**What the task requires:** Wherever the word "Java" occurs in the listing, copy the whole line.

**Data to process:**
[Start of section]

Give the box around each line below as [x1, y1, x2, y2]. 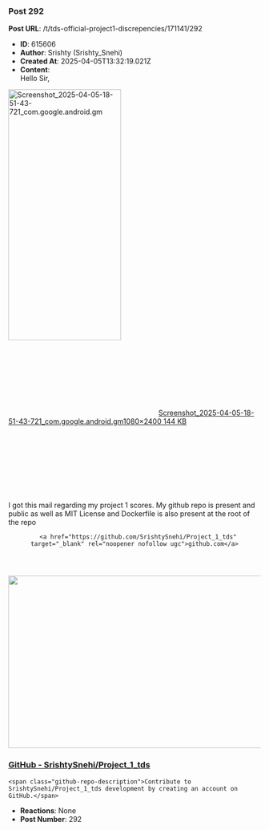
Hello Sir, [19, 74, 50, 83]
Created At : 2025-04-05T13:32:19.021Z [19, 56, 152, 66]
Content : [19, 65, 50, 75]
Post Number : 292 [19, 814, 82, 824]
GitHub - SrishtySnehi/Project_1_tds [8, 759, 151, 771]
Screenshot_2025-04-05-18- [159, 408, 255, 418]
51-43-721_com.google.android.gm [8, 417, 124, 426]
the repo [8, 518, 37, 527]
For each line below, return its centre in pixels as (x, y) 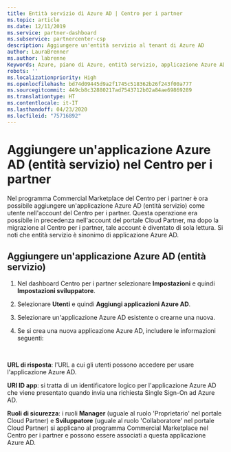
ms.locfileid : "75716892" (44, 116)
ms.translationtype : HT (41, 97)
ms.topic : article (33, 20)
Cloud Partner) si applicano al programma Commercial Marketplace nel (108, 428)
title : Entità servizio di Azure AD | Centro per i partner (95, 13)
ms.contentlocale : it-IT (43, 103)
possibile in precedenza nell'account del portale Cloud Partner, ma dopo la (113, 220)
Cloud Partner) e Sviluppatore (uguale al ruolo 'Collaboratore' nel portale (111, 421)
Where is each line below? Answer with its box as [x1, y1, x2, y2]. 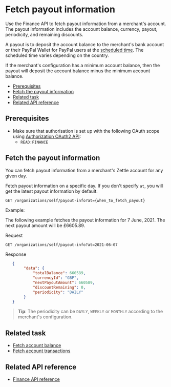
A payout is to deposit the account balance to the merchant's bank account [5, 41, 164, 47]
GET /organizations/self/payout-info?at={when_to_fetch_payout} [5, 198, 145, 203]
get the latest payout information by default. [5, 188, 98, 194]
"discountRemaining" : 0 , [32, 284, 86, 290]
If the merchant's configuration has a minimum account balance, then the [5, 62, 160, 68]
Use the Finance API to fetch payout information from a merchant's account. [5, 21, 166, 27]
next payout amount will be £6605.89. [5, 222, 85, 229]
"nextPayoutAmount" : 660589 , [32, 280, 95, 286]
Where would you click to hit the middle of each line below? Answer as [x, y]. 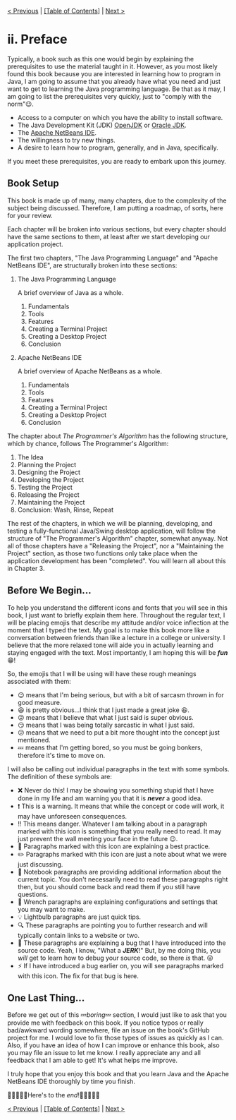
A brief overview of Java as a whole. [70, 292]
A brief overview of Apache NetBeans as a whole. [90, 371]
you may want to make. [51, 909]
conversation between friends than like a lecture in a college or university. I [116, 637]
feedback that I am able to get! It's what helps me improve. [93, 1060]
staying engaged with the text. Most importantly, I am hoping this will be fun [118, 652]
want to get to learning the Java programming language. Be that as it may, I [116, 89]
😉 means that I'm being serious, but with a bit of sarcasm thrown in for [120, 694]
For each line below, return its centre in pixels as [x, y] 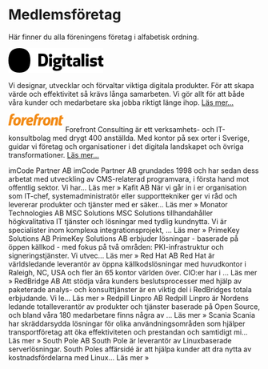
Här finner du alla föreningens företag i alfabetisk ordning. [104, 37]
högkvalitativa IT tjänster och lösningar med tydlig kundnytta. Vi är [118, 221]
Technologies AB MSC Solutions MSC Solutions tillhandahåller [111, 213]
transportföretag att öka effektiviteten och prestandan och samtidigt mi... [128, 332]
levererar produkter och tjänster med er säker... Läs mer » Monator [118, 204]
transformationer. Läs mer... [54, 154]
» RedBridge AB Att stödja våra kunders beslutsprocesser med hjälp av [125, 281]
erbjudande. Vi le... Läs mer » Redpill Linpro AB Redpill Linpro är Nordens [129, 298]
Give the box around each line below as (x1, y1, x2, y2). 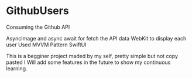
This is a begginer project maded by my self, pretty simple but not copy (6, 52, 179, 59)
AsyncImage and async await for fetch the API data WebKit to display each (6, 35, 187, 42)
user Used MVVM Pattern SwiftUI (6, 41, 87, 48)
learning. (6, 65, 28, 72)
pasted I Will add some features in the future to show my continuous (6, 59, 171, 66)
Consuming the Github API (6, 23, 70, 30)
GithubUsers (6, 4, 69, 18)
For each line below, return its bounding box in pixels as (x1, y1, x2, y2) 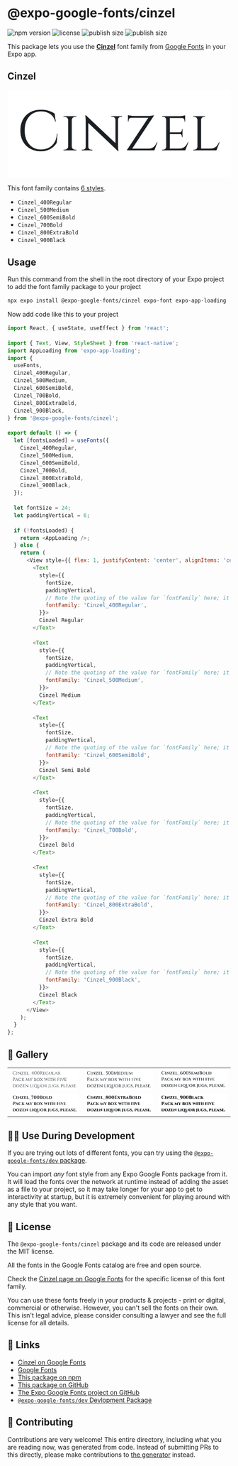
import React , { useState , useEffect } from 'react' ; (7, 325, 170, 332)
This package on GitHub (17, 1380, 89, 1389)
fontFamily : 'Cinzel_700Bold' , (45, 826, 138, 834)
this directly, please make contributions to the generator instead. (7, 1450, 196, 1459)
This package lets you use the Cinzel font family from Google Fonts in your (7, 42, 226, 50)
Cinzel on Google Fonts (17, 1358, 86, 1367)
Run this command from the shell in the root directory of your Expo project (7, 275, 225, 283)
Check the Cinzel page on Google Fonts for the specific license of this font (7, 1275, 225, 1283)
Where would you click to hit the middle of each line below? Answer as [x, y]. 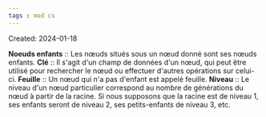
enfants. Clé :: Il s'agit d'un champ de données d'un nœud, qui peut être [127, 62]
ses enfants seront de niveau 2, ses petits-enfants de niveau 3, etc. [119, 104]
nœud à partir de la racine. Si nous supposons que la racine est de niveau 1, [133, 96]
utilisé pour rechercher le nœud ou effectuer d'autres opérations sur [121, 70]
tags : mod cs [32, 16]
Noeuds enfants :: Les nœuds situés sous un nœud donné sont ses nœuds [133, 53]
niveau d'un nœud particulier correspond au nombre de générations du [126, 88]
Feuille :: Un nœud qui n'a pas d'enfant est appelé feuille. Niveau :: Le [134, 79]
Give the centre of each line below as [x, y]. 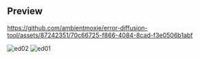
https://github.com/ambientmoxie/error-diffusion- [77, 27]
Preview [25, 11]
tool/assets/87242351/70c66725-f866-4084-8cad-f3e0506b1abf [100, 35]
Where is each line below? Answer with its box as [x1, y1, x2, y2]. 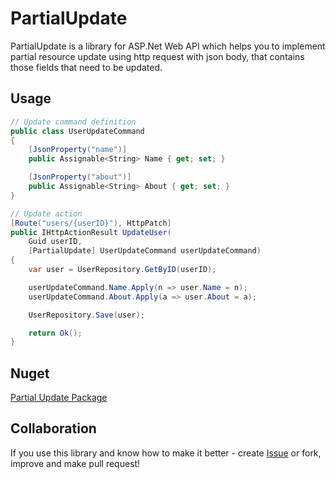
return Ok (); [28, 328, 83, 338]
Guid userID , [28, 237, 83, 247]
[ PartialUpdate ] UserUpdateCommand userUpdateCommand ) [28, 246, 262, 256]
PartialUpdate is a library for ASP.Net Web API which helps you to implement [10, 40, 326, 52]
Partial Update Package [10, 392, 108, 404]
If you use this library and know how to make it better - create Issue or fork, [10, 447, 322, 459]
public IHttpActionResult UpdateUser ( [10, 227, 172, 237]
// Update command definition [10, 117, 137, 127]
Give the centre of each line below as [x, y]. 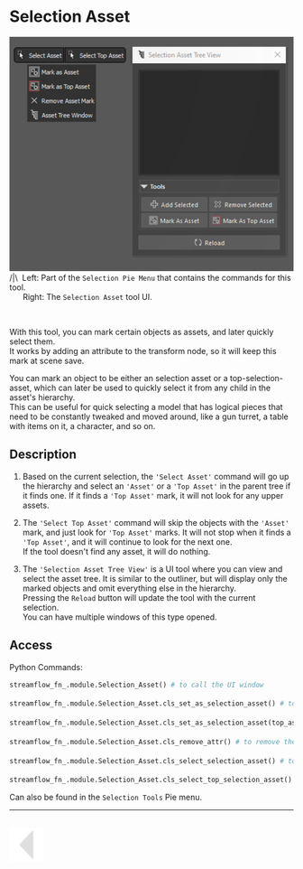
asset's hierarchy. [42, 397]
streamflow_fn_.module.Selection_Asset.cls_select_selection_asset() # [147, 761]
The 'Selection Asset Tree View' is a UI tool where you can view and [152, 569]
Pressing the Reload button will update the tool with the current [139, 597]
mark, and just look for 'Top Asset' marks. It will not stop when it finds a [156, 532]
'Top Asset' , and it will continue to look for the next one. [127, 542]
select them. [32, 341]
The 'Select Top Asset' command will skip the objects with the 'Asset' [156, 522]
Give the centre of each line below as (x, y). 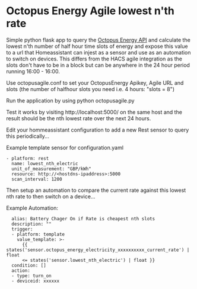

[End of section]

**Task response:**
A brief overview of Java as a whole. [70, 292]
want to get to learning the Java programming language. Be that as it may, I [116, 89]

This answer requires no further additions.